A dozen experiments conducted from research vessels have since used iron to stimulate algal growth in high-latitude waters. But demonstrating that the carbon absorbed by new growth makes it to long-term storage on the seafloor — instead of circulating back into the sky — has been difficult.
In February 2004, Smetacek and his colleagues traveled to a giant whirlpool in the Southern Ocean. Descending currents there tend to keep material trapped, providing a natural container for monitoring the consequences of iron fertilization.
Seeding the water with iron powder stimulated a huge growth of diatoms, algae encased in silica shells. After about 24 days, the bloom began to fade as the creatures died off. Water samples collected at different depths tracked the fate of the remains. Most of the carcasses sank rapidly to at least 1,000 meters below the surface. They carried more than half of the carbon they plucked from the atmosphere with them, the researchers estimate, and presumably deposited it on the ocean bottom.

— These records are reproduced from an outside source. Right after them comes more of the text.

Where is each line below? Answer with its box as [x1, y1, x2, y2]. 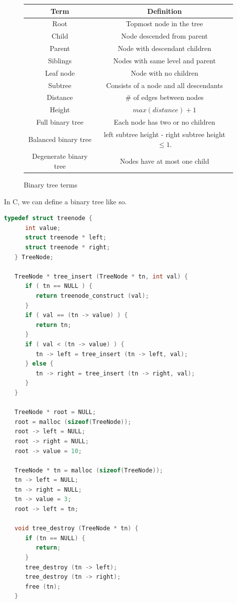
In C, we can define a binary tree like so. [4, 196, 127, 206]
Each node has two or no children [114, 117, 215, 127]
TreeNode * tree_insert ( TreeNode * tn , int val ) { [14, 273, 188, 280]
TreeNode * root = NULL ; [14, 409, 96, 416]
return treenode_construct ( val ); [36, 292, 149, 299]
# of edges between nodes [125, 92, 204, 102]
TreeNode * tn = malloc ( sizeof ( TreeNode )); [14, 466, 163, 474]
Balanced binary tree [28, 134, 92, 144]
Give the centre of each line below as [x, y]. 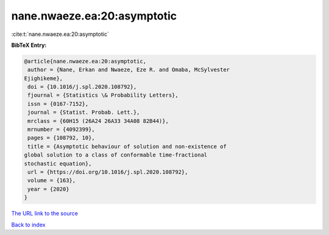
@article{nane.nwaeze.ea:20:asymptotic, [85, 61]
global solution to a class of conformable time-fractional [116, 155]
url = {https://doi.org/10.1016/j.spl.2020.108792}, [108, 172]
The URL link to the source [45, 214]
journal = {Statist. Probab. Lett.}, [84, 112]
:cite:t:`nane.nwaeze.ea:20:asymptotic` [60, 34]
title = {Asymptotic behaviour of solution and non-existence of [127, 146]
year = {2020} [48, 189]
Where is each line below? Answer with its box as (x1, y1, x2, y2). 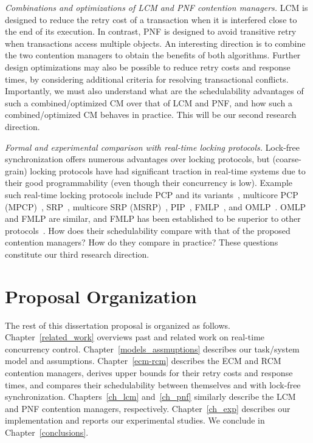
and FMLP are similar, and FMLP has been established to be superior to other (5, 212, 301, 225)
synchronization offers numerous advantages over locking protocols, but (5, 153, 270, 165)
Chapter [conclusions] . (5, 425, 89, 438)
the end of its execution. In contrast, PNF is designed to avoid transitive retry (5, 25, 297, 38)
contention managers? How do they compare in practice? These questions (5, 236, 278, 249)
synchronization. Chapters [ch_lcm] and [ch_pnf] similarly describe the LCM (5, 390, 296, 403)
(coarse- (272, 153, 301, 165)
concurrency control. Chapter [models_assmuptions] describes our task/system (5, 342, 300, 355)
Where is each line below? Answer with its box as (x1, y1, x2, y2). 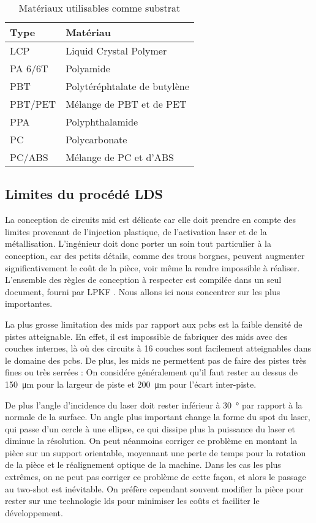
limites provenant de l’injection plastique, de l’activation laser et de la (5, 225, 267, 238)
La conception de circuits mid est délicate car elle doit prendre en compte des (5, 213, 296, 226)
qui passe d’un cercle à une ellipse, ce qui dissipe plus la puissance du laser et (5, 422, 296, 435)
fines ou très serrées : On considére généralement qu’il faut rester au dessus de (5, 366, 298, 378)
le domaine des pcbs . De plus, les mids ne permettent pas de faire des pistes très (5, 353, 307, 366)
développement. (5, 506, 63, 519)
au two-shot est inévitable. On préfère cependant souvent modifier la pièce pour (5, 482, 304, 495)
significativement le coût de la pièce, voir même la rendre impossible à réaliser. (5, 261, 300, 274)

“This is really the first experiment to see significant carbon removal from the atmosphere,” says Claudia Benitez-Nelson, a marine biogeochemist at the University of South Carolina in Columbia. The new findings contradict those from a 2009 fertilization of waters that lacked the silicon diatoms need to build their skeletons. There, other species of algae that flourished were devoured by tiny grazers before their remains could carry the carbon to the seafloor.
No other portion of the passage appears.